As a result of this I believe that the biggest table (the one with > 5million
pages worth of dead space) has never been vacuumed to completion. I suspect
this is the case for a few of the other top dead space tables as well but I
can't be sure.

My first priority was to get this vacuum scenario cleaned up. First off I
added the biggest table into pg_autovacuum and set the enabled column to
false ('f'). Then I set vacuum_cost_delay to 10 and in the same session
ran "vacuum analyze verbose big_table".  This ran for 7.5 hours before we had
to kill it due to system load - and to make matters worse the high system
load was forcing many of the nightly batch queries that load, update, etc the
data to stack up to a point where the system was at less than 2% idle (CPU)
for the next 4 hours and barely responding to the command line.

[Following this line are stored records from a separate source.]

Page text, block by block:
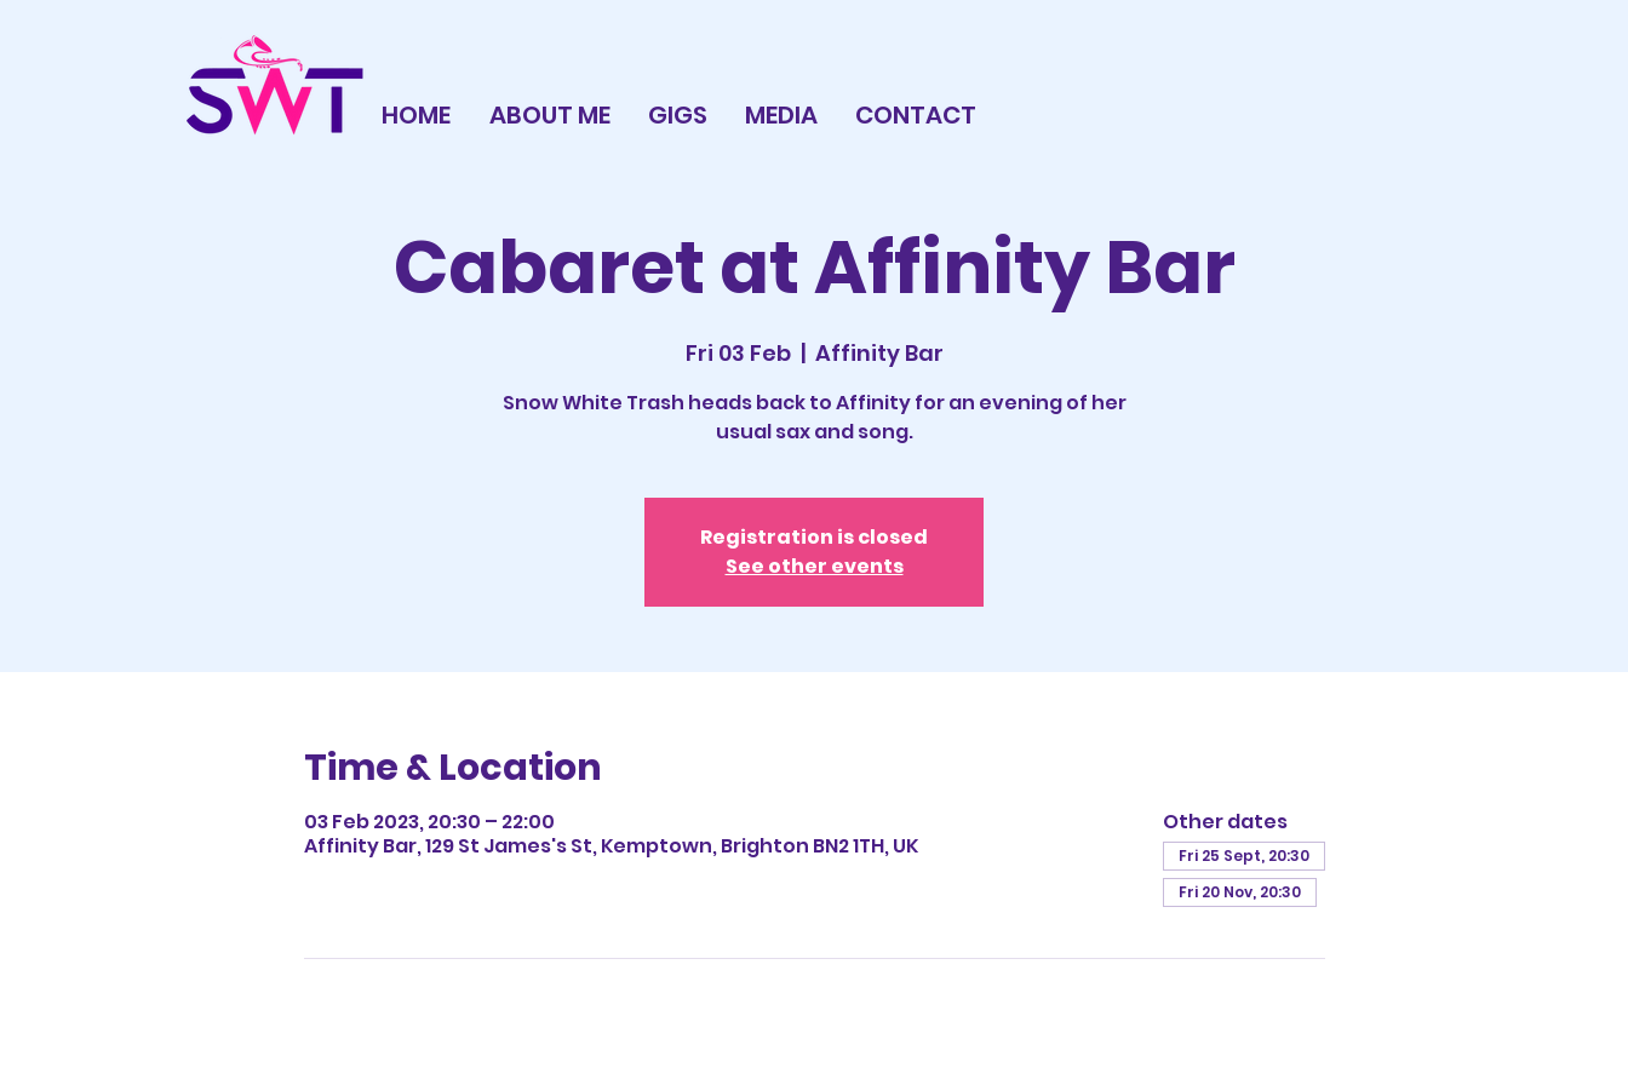
HOME ABOUT ME GIGS MEDIA CONTACT
Cabaret at Affinity Bar
Fri 03 Feb
  |
Affinity Bar
Snow White Trash heads back to Affinity for an evening of her
usual sax and song.
Registration is closed
See other events
Time & Location
03 Feb 2023, 20:30 – 22:00
Affinity Bar, 129 St James's St, Kemptown, Brighton BN2 1TH, UK
Other dates
Fri 25 Sept, 20:30
Fri 20 Nov, 20:30
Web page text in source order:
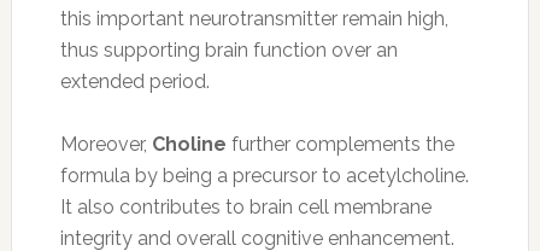
this important neurotransmitter remain high,
thus supporting brain function over an
extended period.
Moreover, Choline further complements the
formula by being a precursor to acetylcholine.
It also contributes to brain cell membrane
integrity and overall cognitive enhancement.
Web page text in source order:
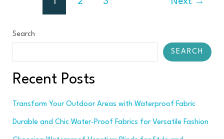
Search
SEARCH
Recent Posts
Transform Your Outdoor Areas with Waterproof Fabric
Durable and Chic Water-Proof Fabrics for Versatile Fashion
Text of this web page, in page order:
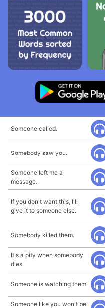
Someone called.
Somebody saw you.
Someone left me a
message.
If you don't want this, I'll
give it to someone else.
Somebody killed them.
It's a pity when somebody
dies.
Someone is watching them.
Someone like you won't be
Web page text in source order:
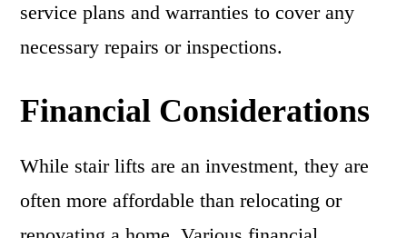
service plans and warranties to cover any
necessary repairs or inspections.
Financial Considerations
While stair lifts are an investment, they are
often more affordable than relocating or
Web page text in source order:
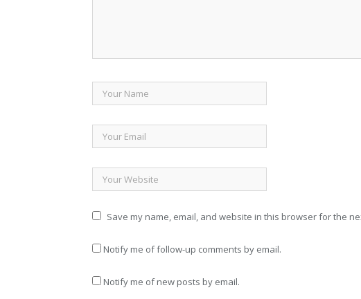
Save my name, email, and website in this browser for the
Notify me of follow-up comments by email.
Notify me of new posts by email.
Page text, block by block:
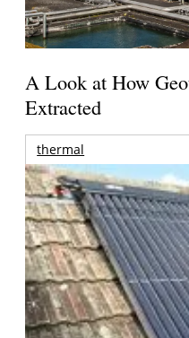
A Look at How
Extracted
thermal
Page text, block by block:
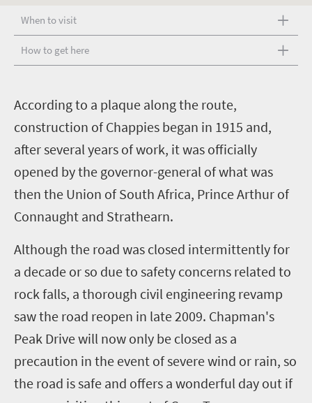
When to visit
How to get here
According to a plaque along the route,
construction of Chappies began in 1915 and,
after several years of work, it was officially
opened by the governor-general of what was
then the Union of South Africa, Prince Arthur of
Connaught and Strathearn.
Although the road was closed intermittently for
a decade or so due to safety concerns related to
rock falls, a thorough civil engineering revamp
saw the road reopen in late 2009. Chapman's
Peak Drive will now only be closed as a
precaution in the event of severe wind or rain, so
the road is safe and offers a wonderful day out if
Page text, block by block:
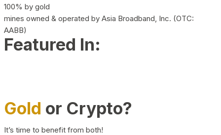
100% by gold
mines owned & operated by Asia Broadband, Inc. (OTC:
AABB)
Featured In:
Gold or Crypto?
It’s time to benefit from both!
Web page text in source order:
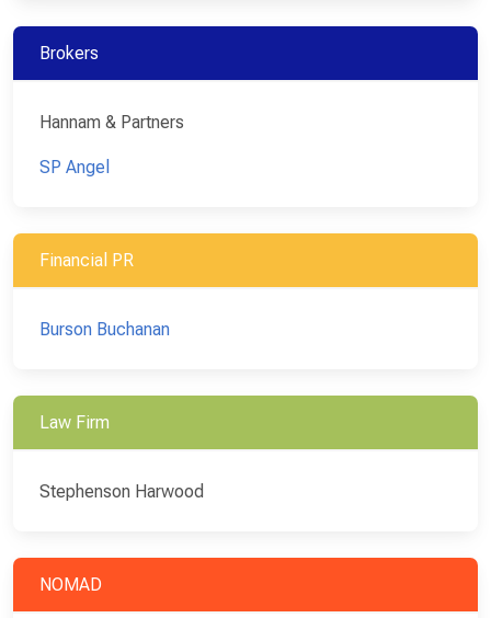
Brokers
Hannam & Partners
SP Angel
Financial PR
Burson Buchanan
Law Firm
Stephenson Harwood
NOMAD
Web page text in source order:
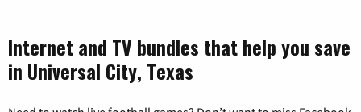
Internet and TV bundles that help you save
in Universal City, Texas
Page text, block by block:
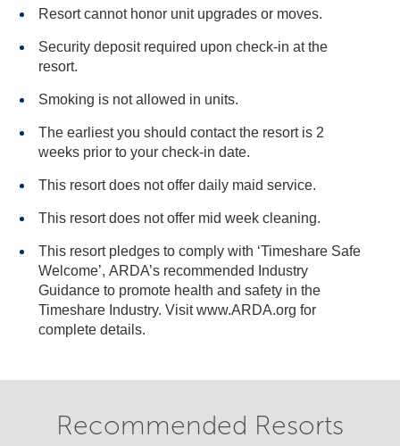
Resort cannot honor unit upgrades or moves.
Security deposit required upon check-in at the
resort.
Smoking is not allowed in units.
The earliest you should contact the resort is 2
weeks prior to your check-in date.
This resort does not offer daily maid service.
This resort does not offer mid week cleaning.
This resort pledges to comply with ‘Timeshare Safe
Welcome’, ARDA’s recommended Industry
Guidance to promote health and safety in the
Timeshare Industry. Visit www.ARDA.org for
complete details.
Recommended Resorts
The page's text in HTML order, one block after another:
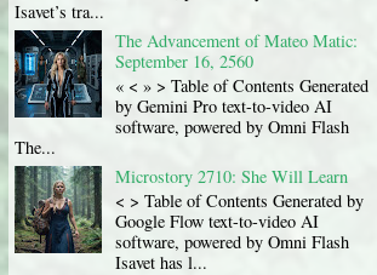
Isavet’s tra...
The Advancement of Mateo Matic:
September 16, 2560
« < » > Table of Contents Generated
by Gemini Pro text-to-video AI
software, powered by Omni Flash
The...
Microstory 2710: She Will Learn
< > Table of Contents Generated by
Google Flow text-to-video AI
software, powered by Omni Flash
Isavet has l...
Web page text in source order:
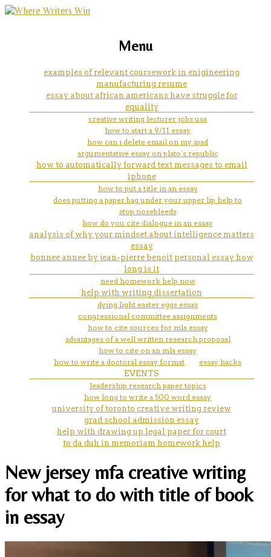
macbeth character essay
marketing, websites, training and tools for
Menu
examples of relevant coursework in enigineering
manufacturing resume
essay about african americans have struggle for
equality
creative writing lecturer jobs usa
how to start a 9/11 essay
how can i delete email on my ipad
argumentative essay on plato`s republic
how to automatically forward text messages to email
iphone
how to put a title in an essay
does putting a paper bag under your upper lip help to
stop nosebleeds
how do you cite dialogue in an essay
analysis of why your mindset about intelligence matters
essay
bonnee annee by jean-pierre benoit personal essay how
long is it
need homework help now
help with writing dissertation
dying light easter eggs essay
congressional committee assignments
how to cite sources for mla essay
advantages of a well written research proposal
how to cite on an mla essay
how to write a doctoral essay format
essay hacks
EVENTS
leadership research paper topics
how long to write a 500 word essay
university of toronto creative writing review
grad school admission essay
help with drawing up legal paper for court
to da duh in memoriam homework help
New jersey mfa creative writing
for what to do with title of book
in essay

To make matters worse I find out this morning that the db is at 85% per used
transaction ID's - again since a vacuum on the entire db has never been
completed.

As far as I can tell, the overall db size is currently 199G of which approx
104G seems to be valid data.

Here's my thoughts per how to proceed:

=====================================
1) fix the big table ASAP (probably over the weekend) since it's not only the
biggest table but the most active like this:

   a) run a pg_dump of this table

   b)  restore this dump into a new table (i.e. new_big_table)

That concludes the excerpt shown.